With this optimal repetition count established, we conducted experiments with three mice using an expanded set of visual stimuli. These stimuli contained those presented in the MICrONS dataset as described in MICrONS Consortium et al. (2021), including natural movies, global directional parametric stimuli (“monet”), and local directional parametric stimuli (“trippy”). Additionally, we presented 36 unique 10-second natural movie clips, each repeated 10 times, totaling 60 minutes of stimulation. To facilitate comparison with the MICrONS dataset and establish a robust ground truth, we divided these 36 clips into two sets: a benchmark set of 30 clips repeated 10 times, serving as our “ground truth” for signal correlation, and a MICrONS-equivalent set of 6 clips repeated 10 times, mimicking the amount of repeated natural clip data available in the MICrONS dataset.
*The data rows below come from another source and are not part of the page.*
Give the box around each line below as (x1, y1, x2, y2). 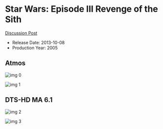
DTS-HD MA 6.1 (5, 96, 53, 104)
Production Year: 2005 (12, 45, 58, 51)
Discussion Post (5, 30, 38, 36)
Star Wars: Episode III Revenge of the (5, 3, 159, 15)
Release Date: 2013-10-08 (12, 39, 65, 45)
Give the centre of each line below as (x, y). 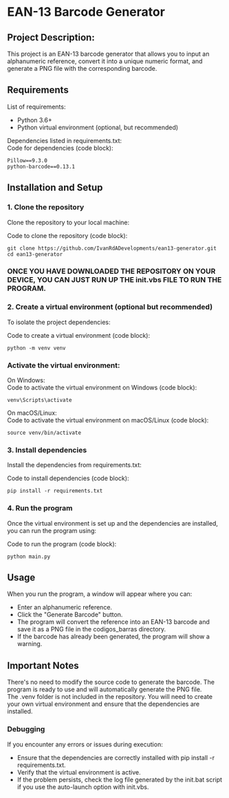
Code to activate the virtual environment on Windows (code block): (102, 388)
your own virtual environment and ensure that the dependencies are (103, 704)
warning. (30, 644)
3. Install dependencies (47, 450)
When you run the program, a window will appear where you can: (100, 594)
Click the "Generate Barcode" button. (70, 615)
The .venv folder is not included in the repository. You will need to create (110, 697)
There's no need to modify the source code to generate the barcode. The (111, 682)
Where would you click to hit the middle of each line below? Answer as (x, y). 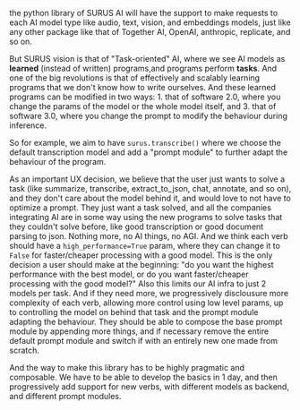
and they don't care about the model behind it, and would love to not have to (150, 198)
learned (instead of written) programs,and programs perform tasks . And (143, 68)
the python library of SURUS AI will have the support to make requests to (144, 13)
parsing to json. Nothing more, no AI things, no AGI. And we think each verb (149, 236)
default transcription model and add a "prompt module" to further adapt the (149, 152)
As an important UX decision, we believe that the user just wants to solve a (147, 179)
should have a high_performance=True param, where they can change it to (145, 246)
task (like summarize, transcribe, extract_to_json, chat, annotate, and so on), (150, 188)
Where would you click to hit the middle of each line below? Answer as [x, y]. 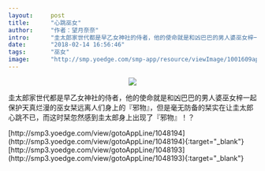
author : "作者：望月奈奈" [54, 30]
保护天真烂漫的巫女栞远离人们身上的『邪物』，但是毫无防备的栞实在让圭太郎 [131, 107]
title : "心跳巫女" [45, 23]
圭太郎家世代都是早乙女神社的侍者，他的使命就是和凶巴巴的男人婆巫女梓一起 [132, 97]
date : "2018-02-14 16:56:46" [67, 45]
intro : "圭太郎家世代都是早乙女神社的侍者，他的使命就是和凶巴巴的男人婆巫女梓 [131, 37]
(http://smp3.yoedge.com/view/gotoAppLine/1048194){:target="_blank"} [126, 141]
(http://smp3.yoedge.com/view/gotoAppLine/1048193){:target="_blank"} [126, 158]
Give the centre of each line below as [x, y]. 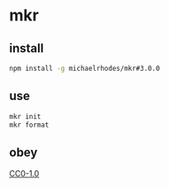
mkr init [25, 116]
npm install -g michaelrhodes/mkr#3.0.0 [85, 68]
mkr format [29, 125]
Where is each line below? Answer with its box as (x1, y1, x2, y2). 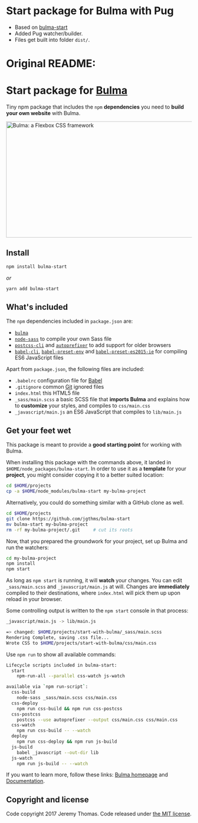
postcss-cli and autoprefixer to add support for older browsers (14, 342, 171, 349)
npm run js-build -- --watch (16, 760, 88, 766)
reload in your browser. (6, 596, 62, 603)
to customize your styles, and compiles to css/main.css (14, 402, 150, 409)
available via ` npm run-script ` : (6, 684, 88, 690)
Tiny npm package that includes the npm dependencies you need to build (6, 103, 184, 110)
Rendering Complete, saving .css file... (6, 634, 110, 641)
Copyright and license (6, 795, 90, 805)
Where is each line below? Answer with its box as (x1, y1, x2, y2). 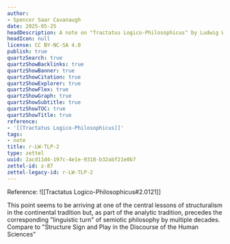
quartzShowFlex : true (7, 86, 69, 93)
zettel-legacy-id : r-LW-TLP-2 (7, 169, 94, 176)
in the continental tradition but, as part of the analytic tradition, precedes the (7, 208, 222, 216)
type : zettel (7, 150, 44, 157)
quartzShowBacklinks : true (7, 61, 84, 68)
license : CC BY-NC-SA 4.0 (7, 42, 81, 49)
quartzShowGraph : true (7, 93, 72, 100)
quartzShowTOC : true (7, 105, 66, 112)
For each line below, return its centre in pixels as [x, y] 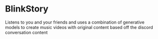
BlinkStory [27, 9]
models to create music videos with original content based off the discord [79, 27]
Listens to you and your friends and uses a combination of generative [75, 22]
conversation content [26, 32]
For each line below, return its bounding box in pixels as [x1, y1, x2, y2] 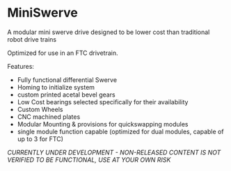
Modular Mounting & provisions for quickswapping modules [17, 120, 189, 128]
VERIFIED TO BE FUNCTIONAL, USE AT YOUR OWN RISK [7, 155, 171, 164]
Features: [7, 62, 35, 70]
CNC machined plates [17, 113, 81, 121]
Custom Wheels [17, 105, 63, 113]
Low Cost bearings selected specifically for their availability [17, 97, 189, 106]
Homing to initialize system [17, 83, 95, 91]
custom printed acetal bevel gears [17, 90, 116, 99]
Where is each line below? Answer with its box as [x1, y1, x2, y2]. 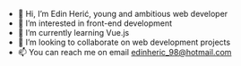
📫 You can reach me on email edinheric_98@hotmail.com [17, 47, 232, 57]
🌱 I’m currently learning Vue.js [17, 28, 130, 37]
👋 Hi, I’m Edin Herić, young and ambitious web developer [17, 9, 228, 19]
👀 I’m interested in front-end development [17, 18, 173, 29]
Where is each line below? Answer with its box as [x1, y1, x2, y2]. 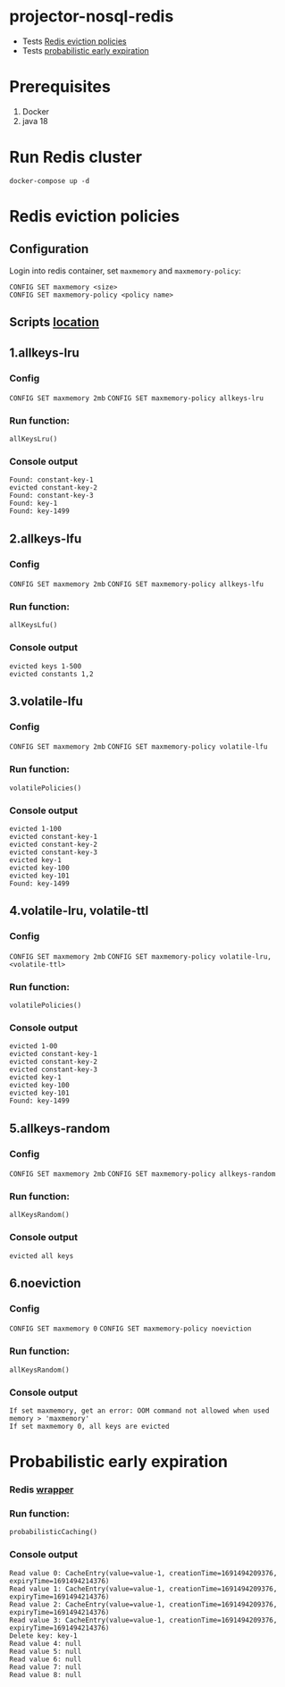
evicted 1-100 [9, 825, 63, 834]
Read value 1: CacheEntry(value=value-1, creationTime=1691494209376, [9, 1584, 278, 1593]
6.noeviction [9, 1276, 82, 1290]
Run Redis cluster [9, 147, 143, 167]
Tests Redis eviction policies [21, 36, 127, 46]
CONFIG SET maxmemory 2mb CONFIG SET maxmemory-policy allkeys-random [9, 1170, 276, 1179]
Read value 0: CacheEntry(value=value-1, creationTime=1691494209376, [9, 1568, 278, 1578]
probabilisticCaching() [9, 1528, 98, 1537]
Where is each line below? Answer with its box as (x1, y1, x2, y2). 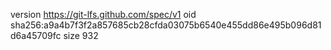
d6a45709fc (10, 30, 62, 41)
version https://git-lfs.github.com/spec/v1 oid (10, 9, 197, 20)
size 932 (63, 30, 99, 41)
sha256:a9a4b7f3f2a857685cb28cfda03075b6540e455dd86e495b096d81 (10, 19, 322, 31)
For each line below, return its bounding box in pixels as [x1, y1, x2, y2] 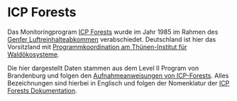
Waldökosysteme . [7, 50, 60, 59]
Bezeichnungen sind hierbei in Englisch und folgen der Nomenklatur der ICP [7, 78, 230, 87]
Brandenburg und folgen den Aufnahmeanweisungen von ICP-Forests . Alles [7, 71, 229, 80]
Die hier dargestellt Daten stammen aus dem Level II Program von [7, 64, 199, 72]
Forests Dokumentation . [7, 86, 77, 95]
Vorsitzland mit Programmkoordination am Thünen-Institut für [7, 42, 187, 51]
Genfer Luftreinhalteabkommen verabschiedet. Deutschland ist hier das [7, 35, 216, 43]
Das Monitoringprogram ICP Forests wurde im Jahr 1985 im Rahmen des [7, 28, 219, 36]
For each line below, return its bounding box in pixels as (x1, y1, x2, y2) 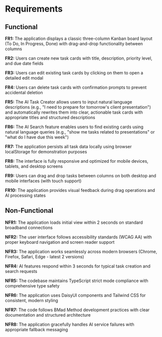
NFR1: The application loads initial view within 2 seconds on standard (5, 219, 143, 225)
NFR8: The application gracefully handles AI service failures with (5, 321, 134, 327)
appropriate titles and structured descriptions (5, 115, 95, 120)
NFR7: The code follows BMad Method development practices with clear (5, 307, 150, 313)
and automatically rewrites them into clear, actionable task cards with (5, 109, 143, 115)
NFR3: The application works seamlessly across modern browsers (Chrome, (5, 249, 157, 254)
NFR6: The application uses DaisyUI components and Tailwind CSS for (5, 292, 146, 298)
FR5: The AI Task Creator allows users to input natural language (5, 99, 133, 105)
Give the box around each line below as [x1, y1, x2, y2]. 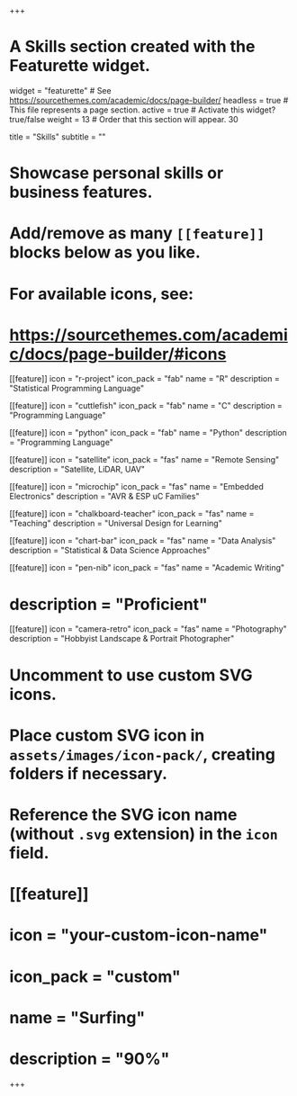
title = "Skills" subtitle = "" [9, 131, 106, 142]
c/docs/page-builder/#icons [9, 344, 227, 364]
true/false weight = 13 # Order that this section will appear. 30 [9, 113, 238, 124]
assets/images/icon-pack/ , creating [9, 744, 276, 765]
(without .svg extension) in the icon [9, 823, 279, 844]
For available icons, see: [9, 283, 194, 304]
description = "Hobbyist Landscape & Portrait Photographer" [9, 633, 235, 644]
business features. [9, 182, 153, 202]
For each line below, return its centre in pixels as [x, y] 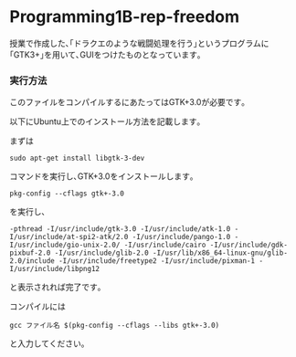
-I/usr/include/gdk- [248, 245]
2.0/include [32, 261]
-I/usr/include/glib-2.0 [101, 253]
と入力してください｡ [48, 343]
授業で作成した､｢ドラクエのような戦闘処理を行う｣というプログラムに [139, 43]
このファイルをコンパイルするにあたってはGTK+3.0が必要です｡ [127, 102]
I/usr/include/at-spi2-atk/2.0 [69, 237]
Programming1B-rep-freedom [125, 17]
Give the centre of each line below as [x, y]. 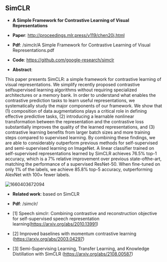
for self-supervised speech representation [56, 219]
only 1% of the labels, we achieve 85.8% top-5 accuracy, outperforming [79, 169]
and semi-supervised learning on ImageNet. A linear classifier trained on [80, 148]
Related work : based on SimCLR [46, 194]
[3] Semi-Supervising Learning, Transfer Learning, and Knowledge [81, 249]
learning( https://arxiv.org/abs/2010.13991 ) [55, 224]
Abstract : [22, 69]
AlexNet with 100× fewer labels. [38, 175]

For each mouse, we trained a digital twin model using the same architecture and training data as the MICrONS digital twin. This allowed us to generate three signal correlation matrices for comparison: an in vivo matrix computed from the MICrONS-equivalent set, an in silico matrix generated by the digital twin model using 250 novel natural movie clips, and a benchmark matrix computed from the 30-clip set. To compare these matrices, we randomly sampled submatrices of signal correlations between 1000 neurons. We then performed hierarchical clustering using Ward’s method on the benchmark matrix and used the resulting dendrogram to sort neurons. This sorting was applied to the MICrONS-equivalent and in silico matrices for visual comparison, as shown in Supplemental Fig. 2b. Following this initial comparison, we calculated the Pearson correlation coefficient between the corresponding entries in the lower triangles of the three matrices. To assess statistical significance, we employed a resampling approach, performing 1000 random splits of the benchmark and MICrONS-equivalent sets, from which we estimated the standard deviation and resampling-based p-value of the Pearson correlations. This comprehensive approach enabled us to evaluate how well our digital twin model’s in silico signal correlations matched the ground truth compared to in vivo measurements with limited data, thus validating the model’s performance in replicating neural response correlations.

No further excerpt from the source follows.